-RUS tag vs -RUS-BACK and -RUS_FRONT
mansayk opened this issue · 4 comments
Hi!
I fixed 2 twol rules, because some cases didn't work, for example, часть, частьны, частька.
79a5b1a
Currently we marked with RUS tag only those loanwords, that accept affixes with back vowels. That means, that we cannot mark with RUS tag loanwords accepting affixes with front vowels. What is the best solution here? Maybe we need to replace -RUS tag with 2 different ones: -RUS-BACK and -RUS-FRONT?
Russian words that take front-vowel endings all have front vowels in their final syllables or end in palatalised consonants, right? Which means they trigger normal Tatar front-vowel endings [more or less] just like native Tatar words? If this is the case, then just use the normal word classes, like N1
. This "default" precludes the need for a separate lexicon. Are there any examples that won't work this way? We can probably account for any specific exceptions with further clarifications to the twol rules.
Also, are you sure those changes to the twol rules didn't break other things?

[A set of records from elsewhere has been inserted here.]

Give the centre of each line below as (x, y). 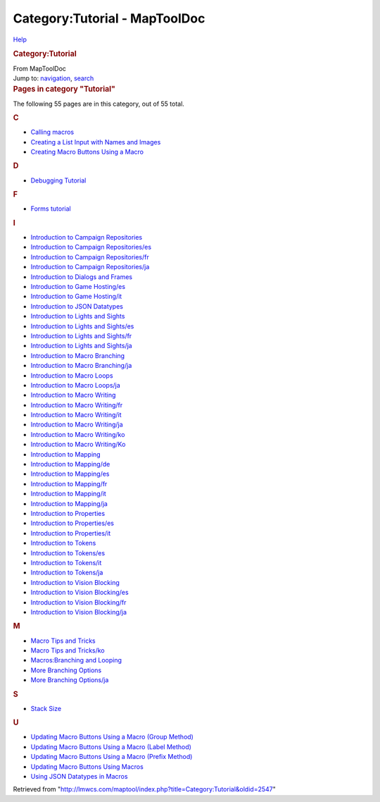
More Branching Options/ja (70, 680)
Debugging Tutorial (58, 180)
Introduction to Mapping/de (70, 464)
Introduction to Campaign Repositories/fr (90, 257)
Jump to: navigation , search (53, 78)
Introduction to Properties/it (71, 533)
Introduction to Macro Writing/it (76, 415)
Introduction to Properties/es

I made a test based on words collected from the corpus:
https://github.com/apertium/apertium-tat/tree/master/tests-tatcorpus
It can help to control regression.
Hmm I don't think a new testing framework is what we need here. We already have several testing frameworks in place. I can explain the yaml
-based one; the others probably @IlnarSelimcan can explain.
Actually it is not for testing, but to control effect of code changes in a big dictionary. You don't need to use it, but I will use it to find new words and to see changes in words that are not in yaml files yet.